Any comments or help is greatly appreciated
- 09-22-2009, 10:53 AM
I doubt it is throwing off the recovery, it shouldnt suppress you in anyway that I am aware of, someone correct me if I am wrong. Also you may want to look into something like Anabolic Xtremes Advanced PCT, that should help you bring your guys back sooner.
09-22-2009, 12:53 PM
No problem in using it, but you could do way better than that product. I guarantee you the maca is underdosed.
A number of products would do you better: diesel test hardcore, san endotest pro, testopro, blue gene, etc.
09-22-2009, 02:34 PM
09-22-2009, 04:15 PM
Ok, thanks guys appreciate the comments huge. You're much more helpful then bodybuilding . com thats for sure.
Now Ive been told by the doctor as well as somebody builders to avoid any type of PCT or testboosters to let my body regulate naturally on its own. Naturally, how long does this process take? My endocronologist said a couple months, but I dont really take what she said seriously because she didnt even know what a prohormone was :S
I miss my full blown sex drives and random erections hahaa
09-25-2009, 02:30 PM
Using maca thats sort of thing doesn't appear to boost test directly. It does help with the rest of the system and may have neuro-steriodal effects.

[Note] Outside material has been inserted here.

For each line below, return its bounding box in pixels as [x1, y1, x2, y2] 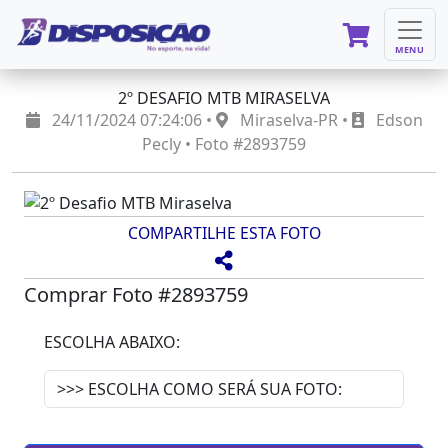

I'd use DTHC to ramp your overall well being. I would say maca/trib/long jack/icariin/yohimbine hcl will all help but there is no evidence of directly boosting test at all. There are anecdoctal reports but nothing concrete. I vouche that icariin is 'amazing'. You can also look to use divanil products.
Anyway maca is cheap so if it works you can run it for a long time.
The real question is whether to use an AI, clearly your endo says no. The board here will say yes.
The endo's problem is that there is nothing they can prescribe because exogenase hormone would be counterproductive, that is very different from saying nothing will work.
Pharmacology began in herbalism and IMO the more I know the more I think herbalism is the way to go for anything but moderate to serious medical conditions. In your case this ain't that serious, just stay off PH if its causing so many problems PCT.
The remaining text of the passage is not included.